Urban-rural divide must be conquered – WP editorial

THE clash between two poultry processing plants in Saskatchewan highlights the need for economic co-operation between cities and rural communities.

There were smiles in Saskatoon last year when Prairie Pride Natural Foods said it planned to build a $28 million poultry processing plant in the city creating 200 jobs. Those smiles turned upside down when it came to light that competition from the new plant would force the province’s existing poultry processor in Wynyard, owned by Lilydale, to lay off 100 employees.

Under supply management Saskatchewan can process only 500,000 birds per week and Lilydale already handled this business. Prairie Pride’s entry means anything it processes must come from Lilydale’s business.

It also means a job transfer from Wynyard, population 2,100, to Saskatoon, whose population is 100 times bigger.

Although supply management creates another dimension to this situation, the sifting of jobs from rural to urban communities is nothing new. For decades, industries and businesses have consolidated and services have centralized and the jobs almost always flow to cities.

Often, cities provide a labour pool, infrastructure, transportation links and amenities that rural communities can’t match. But rural communities also have much to offer: a stable workforce with a strong work ethic, proximity to raw product, lower cost of living and community spirit.

In the last decade, rural economy specialists have promoted the idea of regional development where several towns, villages and rural municipalities shed local allegiances so as to plan, build and promote the region to make best use of limited resources. This concept has had success but it should spread wider to include dynamic economic relationships between major cities and their surrounding rural regions to the benefit of both.

A thriving countryside gives cities a strong trading radius. Nearby rural areas also are ideal homes for industries not appropriate in an urban setting.

A thriving city provides customers for the food, products and tourist attractions that rural people create. They also generate commuter populations who enliven nearby rural communities.

The cross-promotional opportunities between the Prairies’ urban and rural communities have yet to be explored. A fruitful relationship elsewhere and a useful guide is that between Portland, Oregon, and Washington County, which stretches to the west of the city.

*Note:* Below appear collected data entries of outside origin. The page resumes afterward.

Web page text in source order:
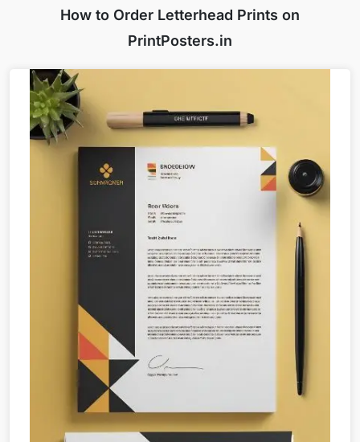
How to Order Letterhead Prints on
PrintPosters.in
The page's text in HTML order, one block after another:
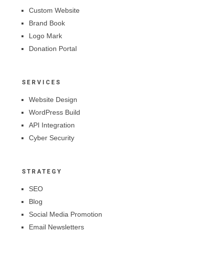
Custom Website
Brand Book
Logo Mark
Donation Portal
SERVICES
Website Design
WordPress Build
API Integration
Cyber Security
STRATEGY
SEO
Blog
Social Media Promotion
Email Newsletters
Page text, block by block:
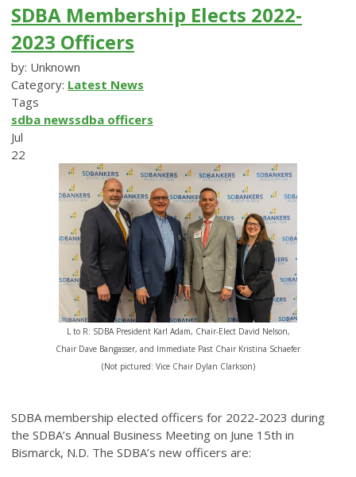
SDBA Membership Elects 2022-
2023 Officers
by: Unknown
Category: Latest News
Tags
sdba newssdba officers
Jul
22
L to R: SDBA President Karl Adam, Chair-Elect David Nelson,
Chair Dave Bangasser, and Immediate Past Chair Kristina Schaefer
(Not pictured: Vice Chair Dylan Clarkson)
SDBA membership elected officers for 2022-2023 during
the SDBA’s Annual Business Meeting on June 15th in
Bismarck, N.D. The SDBA’s new officers are:
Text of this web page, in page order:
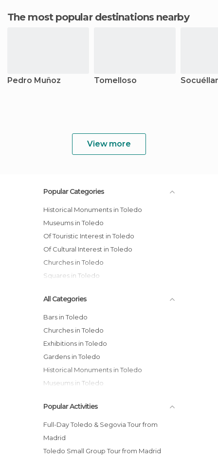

With the catch phrase “Visit the Country Side of Portland” the county’s visitor and convention bureau promotes to tourists and metropolitan Portland’s two million residents the area’s wineries, farmers markets and stores, festivals, garden nurseries and scenic attractions.

In an age of intense global competition for economic growth, Western Canada’s communities, urban and rural, will be poorer if they do not co-operate in planning and promote amenities as a complete and complementary package.